Mr. Northrop, Secretary for the Connecticut State Board of Education, makes the following patriotic argument for tree-planting:

Tree-planting is fitted to give a lesson of forethought to the juvenile mind. Living solely in the present and for the present, too many youth will sow, only where they can shortly reap. A meager crop, soon in hand, outweighs a golden harvest long in maturing. As short-sightedness is the danger of youth, they should learn that forecasting the future is the condition of wisdom. Arboriculture is a discipline in foresight, for it is always planting for the future and often for the distant future. To do something in this centennial year which may live on in 1976 will be a healthful aspiration to any youth. Washington Irving well says of tree-planting, "There is a grandeur of thought connected with this heroic line of husbandry. It is worthy of liberal and free-born and aspiring men. He who plants an oak looks forward to future ages and plants for posterity, exulting in the idea that the acorn which he has buried in the earth shall grow up into a lofty pile and shall keep on flourishing and increasing and benefiting mankind long after he has ceased to tread his paternal fields." It would be a grand achievement for this centennial year, if a genuine interest in arboriculture can be awakened in all our towns.

To this end our pupils should observe all the common trees so as readily to recognize them by any one of the six most distinctive marks. If fit lessons were early given on the varieties and value, the beauty and grandeur of our majestic trees, our youth could hardly fail to admire and enjoy them, and then to plant and protect them. The planting of one hundred thousand trees by the wayside (and that would be forty thousand less than one for each pupil and teacher) would ultimately make the roads and streets of Connecticut by far the most beautiful in America. If private taste, public spirit, town pride and the sentiment of patriotism to our State could be duly enlisted in connection with the certainty of pecuniary profit and the manifold personal advantage of every citizen, our streets would become bowers of beauty and verdure. Nothing can add so great a charm to our country roads or village streets, as long and magnificent avenues of stately elms and maples, such as may already be seen in many beautiful towns in Connecticut. But there remain some desolate, neglected, repulsive, leafless villages, where taste and trees, and shrubbery, hedges, creeping vines and a park or green, would make the wilderness blossom as the rose.

Among the memories of my boyhood, while under thirteen years of age, no day has recurred with more frequency and satisfaction than that devoted to tree-planting. The maples then set out before the homestead, in Litchfield County, are now beautiful and stately trees. They have paid me a thousandfold for the work they cost, and added new attractions to the cherished spot to which I count it a privilege to make an annual visit. This personal incident is given to suggest how easily our youth may now provide for a like grateful experience.

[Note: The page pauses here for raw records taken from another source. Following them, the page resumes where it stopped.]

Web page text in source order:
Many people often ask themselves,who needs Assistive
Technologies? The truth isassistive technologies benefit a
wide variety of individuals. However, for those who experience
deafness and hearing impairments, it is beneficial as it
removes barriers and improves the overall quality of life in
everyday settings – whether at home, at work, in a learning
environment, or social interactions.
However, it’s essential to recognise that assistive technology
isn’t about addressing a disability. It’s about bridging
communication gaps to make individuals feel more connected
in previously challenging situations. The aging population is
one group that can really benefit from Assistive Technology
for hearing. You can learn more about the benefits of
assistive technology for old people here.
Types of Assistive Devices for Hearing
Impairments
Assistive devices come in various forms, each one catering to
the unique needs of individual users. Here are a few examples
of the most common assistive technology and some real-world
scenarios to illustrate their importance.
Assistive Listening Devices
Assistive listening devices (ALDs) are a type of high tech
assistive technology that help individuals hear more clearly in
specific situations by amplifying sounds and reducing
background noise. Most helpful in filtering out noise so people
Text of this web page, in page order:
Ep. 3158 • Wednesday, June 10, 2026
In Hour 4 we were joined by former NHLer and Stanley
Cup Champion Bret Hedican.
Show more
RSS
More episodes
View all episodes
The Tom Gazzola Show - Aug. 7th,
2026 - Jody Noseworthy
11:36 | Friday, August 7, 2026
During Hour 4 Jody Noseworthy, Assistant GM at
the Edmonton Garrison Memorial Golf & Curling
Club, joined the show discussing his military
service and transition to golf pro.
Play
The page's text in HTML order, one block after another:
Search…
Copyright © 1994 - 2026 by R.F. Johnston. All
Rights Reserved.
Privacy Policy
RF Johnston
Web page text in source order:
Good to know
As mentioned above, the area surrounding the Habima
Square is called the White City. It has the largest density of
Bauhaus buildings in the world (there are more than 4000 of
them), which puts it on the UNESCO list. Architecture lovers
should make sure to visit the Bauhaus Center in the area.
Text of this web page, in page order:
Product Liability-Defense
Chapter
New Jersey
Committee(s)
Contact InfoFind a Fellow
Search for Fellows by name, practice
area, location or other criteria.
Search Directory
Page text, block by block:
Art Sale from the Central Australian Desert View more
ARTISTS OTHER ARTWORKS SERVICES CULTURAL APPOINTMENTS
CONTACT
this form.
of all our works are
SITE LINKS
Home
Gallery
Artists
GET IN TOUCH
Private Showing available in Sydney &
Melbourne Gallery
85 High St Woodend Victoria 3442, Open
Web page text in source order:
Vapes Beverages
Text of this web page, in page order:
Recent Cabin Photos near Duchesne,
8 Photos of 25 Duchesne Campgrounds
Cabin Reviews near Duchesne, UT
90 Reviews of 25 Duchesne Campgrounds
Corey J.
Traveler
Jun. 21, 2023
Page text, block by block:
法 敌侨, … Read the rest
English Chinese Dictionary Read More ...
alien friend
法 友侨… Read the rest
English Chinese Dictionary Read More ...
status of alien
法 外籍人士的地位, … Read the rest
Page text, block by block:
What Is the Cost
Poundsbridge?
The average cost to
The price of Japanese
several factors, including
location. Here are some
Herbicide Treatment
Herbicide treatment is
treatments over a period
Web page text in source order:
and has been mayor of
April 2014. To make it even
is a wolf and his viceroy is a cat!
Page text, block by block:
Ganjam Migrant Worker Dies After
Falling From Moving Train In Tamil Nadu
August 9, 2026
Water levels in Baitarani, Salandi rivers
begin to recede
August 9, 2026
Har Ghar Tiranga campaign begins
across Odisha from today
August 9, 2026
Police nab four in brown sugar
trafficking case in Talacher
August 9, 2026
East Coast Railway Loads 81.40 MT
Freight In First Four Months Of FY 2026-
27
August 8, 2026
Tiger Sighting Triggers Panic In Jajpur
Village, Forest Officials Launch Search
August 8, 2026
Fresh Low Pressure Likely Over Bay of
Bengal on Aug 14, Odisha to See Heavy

A single fact out of many which might be given wall be enough to illustrate the economic bearings of tree-planting. New Haven owes its beauty and growth largely to the taste, liberality and foresight of James Hillhouse. The Public Green Association, which he organized in 1799, raised and expended a little over $1,500 for planting elms and grading the Green. One of the donors gave five gallons of rum, then apparently as good as legal-tender. Next to the location of Yale College, nothing has contributed so much to the growth and enrichment of New Haven as its elms. It is celebrated in this and other lands as the City of Elms. Its magnificent avenues of stately trees, surpassing even the famous Unter den Linden of Berlin, have enhanced its reputation for taste, beauty and elegance, and thus attracted many wealthy and desirable residents, and greatly increased the taxable value of all the property in the city. New Haven virtually receives an annual income from her elms far greater than their entire original cost.